Flexible and Efficient Convolutional Acceleration on Unified Hardware Using the Two-Stage Splitting Method and Layer-Adaptive Allocation of 1-D/2-D Winograd Units

General convolution acceleration, such as Winograd and FFT, is a promising direction to address the computational complexity of current convolutional neural networks (CNNs). However, the flexibility of these CNNs makes this kind of scheme always introduce massive redundant computations, damaging the acceleration effect.

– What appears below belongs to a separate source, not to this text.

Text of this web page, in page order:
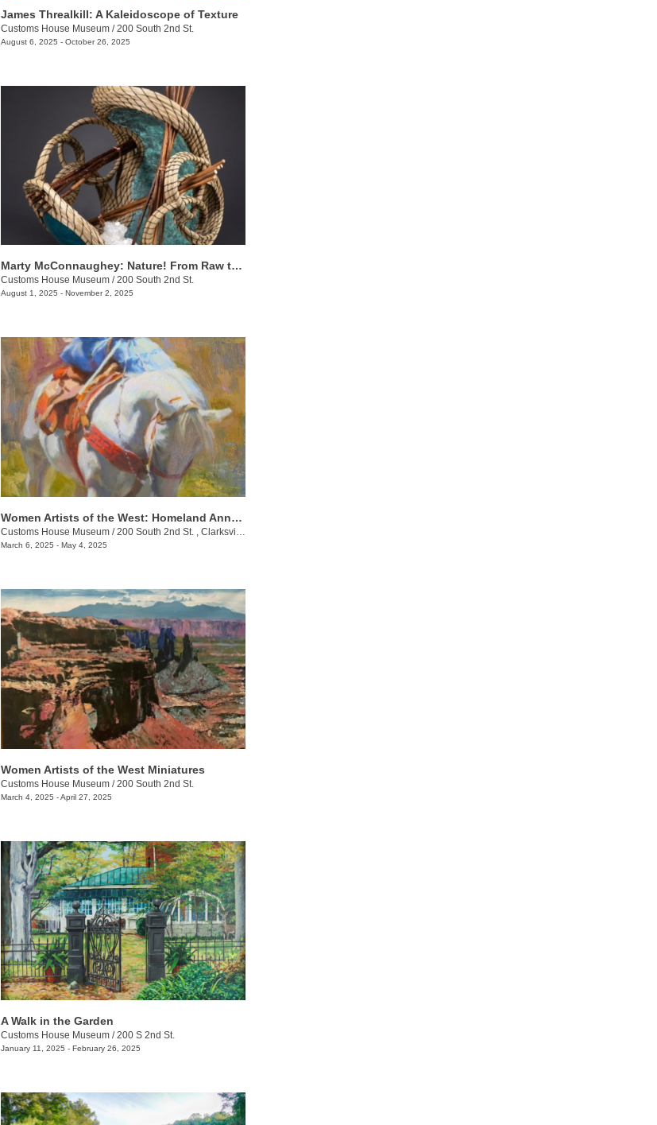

In this article, a two-stage splitting method for arbitrarily sized tensors and filters and a unified hardware architecture using layer-adaptive allocated Winograd units are proposed, achieving effective redundance elimination and unified architecture. First, a tensor adaptive presplitting method is proposed to divide the original tensors to match the rule of Winograd. Furthermore, a Winograd-based extended splitting scheme is designed to reduce the redundant calculations; therefore, a substantial reduction in multiplication operations in convolutional layers achieved 30.6%-75% savings. Finally, a unified hardware architecture with a layer-adaptive allocation method is proposed to evaluate and select the optimal Winograd F(m, r) units and input/output parallelisms. This architecture is evaluated based on the Xilinx XCVU9P platform and achieves 1.97/1.23/1.60/1.25 GOPS/DSP for AlexNet, VGG16, modified VGG16, and ResNet18, respectively. It achieves up to 5.81x improvements in DSP efficiency compared with previous FPGAbased designs.